• WORK INSTRUCTIONS: The answer is to be all of the data below, reproduced exactly.

• EXTRACTED RECORDS:
== == ==
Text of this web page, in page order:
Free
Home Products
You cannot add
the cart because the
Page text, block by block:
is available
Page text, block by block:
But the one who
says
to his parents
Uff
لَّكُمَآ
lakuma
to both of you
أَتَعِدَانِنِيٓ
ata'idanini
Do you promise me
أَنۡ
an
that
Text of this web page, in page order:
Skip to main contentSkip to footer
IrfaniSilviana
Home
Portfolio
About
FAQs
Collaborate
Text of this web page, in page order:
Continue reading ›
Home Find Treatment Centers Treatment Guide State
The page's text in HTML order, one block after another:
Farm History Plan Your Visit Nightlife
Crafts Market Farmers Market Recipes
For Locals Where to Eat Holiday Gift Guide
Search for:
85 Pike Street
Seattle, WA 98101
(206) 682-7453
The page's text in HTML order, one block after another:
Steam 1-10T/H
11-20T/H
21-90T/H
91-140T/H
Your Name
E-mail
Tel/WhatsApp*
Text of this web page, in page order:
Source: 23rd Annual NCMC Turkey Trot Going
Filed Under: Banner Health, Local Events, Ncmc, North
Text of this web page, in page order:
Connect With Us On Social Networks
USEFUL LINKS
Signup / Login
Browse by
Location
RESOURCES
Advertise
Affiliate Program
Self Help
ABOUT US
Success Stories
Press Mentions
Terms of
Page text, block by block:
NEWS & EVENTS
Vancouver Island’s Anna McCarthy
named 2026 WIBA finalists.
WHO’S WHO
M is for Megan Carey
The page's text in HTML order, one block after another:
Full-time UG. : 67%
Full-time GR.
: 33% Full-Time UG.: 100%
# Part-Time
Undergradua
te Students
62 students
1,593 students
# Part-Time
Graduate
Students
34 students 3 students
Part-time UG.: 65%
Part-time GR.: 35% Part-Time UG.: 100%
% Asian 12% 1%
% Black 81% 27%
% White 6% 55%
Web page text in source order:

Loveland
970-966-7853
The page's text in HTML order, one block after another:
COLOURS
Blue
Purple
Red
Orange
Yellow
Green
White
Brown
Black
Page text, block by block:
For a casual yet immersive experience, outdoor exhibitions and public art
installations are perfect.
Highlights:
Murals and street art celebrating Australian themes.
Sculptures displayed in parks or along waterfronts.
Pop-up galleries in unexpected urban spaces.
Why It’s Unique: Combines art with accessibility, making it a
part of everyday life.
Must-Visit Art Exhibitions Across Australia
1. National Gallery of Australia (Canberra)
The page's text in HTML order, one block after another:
== == ==
• ANSWER AREA:
Text of this web page, in page order:
Free
Home Products
You cannot add
the cart because the
Page text, block by block:
is available
Page text, block by block:
But the one who
says
to his parents
Uff
لَّكُمَآ
lakuma
to both of you
أَتَعِدَانِنِيٓ
ata'idanini
Do you promise me
أَنۡ
an
that
Text of this web page, in page order:
Skip to main contentSkip to footer
IrfaniSilviana
Home
Portfolio
About
FAQs
Collaborate
Text of this web page, in page order:
Continue reading ›
Home Find Treatment Centers Treatment Guide State
The page's text in HTML order, one block after another:
Farm History Plan Your Visit Nightlife
Crafts Market Farmers Market Recipes
For Locals Where to Eat Holiday Gift Guide
Search for:
85 Pike Street
Seattle, WA 98101
(206) 682-7453
The page's text in HTML order, one block after another:
Steam 1-10T/H
11-20T/H
21-90T/H
91-140T/H
Your Name
E-mail
Tel/WhatsApp*
Text of this web page, in page order:
Source: 23rd Annual NCMC Turkey Trot Going
Filed Under: Banner Health, Local Events, Ncmc, North
Text of this web page, in page order:
Connect With Us On Social Networks
USEFUL LINKS
Signup / Login
Browse by
Location
RESOURCES
Advertise
Affiliate Program
Self Help
ABOUT US
Success Stories
Press Mentions
Terms of
Page text, block by block:
NEWS & EVENTS
Vancouver Island’s Anna McCarthy
named 2026 WIBA finalists.
WHO’S WHO
M is for Megan Carey
The page's text in HTML order, one block after another:
Full-time UG. : 67%
Full-time GR.
: 33% Full-Time UG.: 100%
# Part-Time
Undergradua
te Students
62 students
1,593 students
# Part-Time
Graduate
Students
34 students 3 students
Part-time UG.: 65%
Part-time GR.: 35% Part-Time UG.: 100%
% Asian 12% 1%
% Black 81% 27%
% White 6% 55%
Web page text in source order:

Loveland
970-966-7853
The page's text in HTML order, one block after another:
COLOURS
Blue
Purple
Red
Orange
Yellow
Green
White
Brown
Black
Page text, block by block:
For a casual yet immersive experience, outdoor exhibitions and public art
installations are perfect.
Highlights:
Murals and street art celebrating Australian themes.
Sculptures displayed in parks or along waterfronts.
Pop-up galleries in unexpected urban spaces.
Why It’s Unique: Combines art with accessibility, making it a
part of everyday life.
Must-Visit Art Exhibitions Across Australia
1. National Gallery of Australia (Canberra)
The page's text in HTML order, one block after another:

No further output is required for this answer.